▶ [Provided material]
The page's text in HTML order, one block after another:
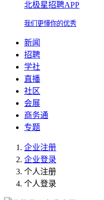
北极星招聘APP
我们更懂你的优秀
新闻
招聘
学社
直播
社区
会展
商务通
专题
企业注册
企业登录
个人注册
个人登录
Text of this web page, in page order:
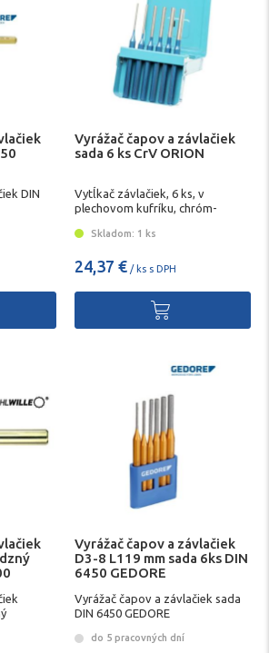
DIN
Vyrážač čapov a závlačiek
sada 6 ks CrV ORION
Vytĺkač závlačiek, 6 ks, v
plechovom kufríku, chróm-
Skladom: 1 ks
24,37 € / ks s DPH
Vyrážač čapov a závlačiek
D3-8 L119 mm sada 6ks DIN
6450 GEDORE
Vyrážač čapov a závlačiek sada
DIN 6450 GEDORE
do 5 pracovných dní

▶ [Task brief] Repeat the data exactly as given. Keep every picture out of the copy.

▶ [Problem solution]
The page's text in HTML order, one block after another:
北极星招聘APP
我们更懂你的优秀
新闻
招聘
学社
直播
社区
会展
商务通
专题
企业注册
企业登录
个人注册
个人登录
Text of this web page, in page order:
DIN
Vyrážač čapov a závlačiek
sada 6 ks CrV ORION
Vytĺkač závlačiek, 6 ks, v
plechovom kufríku, chróm-
Skladom: 1 ks
24,37 € / ks s DPH
Vyrážač čapov a závlačiek
D3-8 L119 mm sada 6ks DIN
6450 GEDORE
Vyrážač čapov a závlačiek sada
DIN 6450 GEDORE
do 5 pracovných dní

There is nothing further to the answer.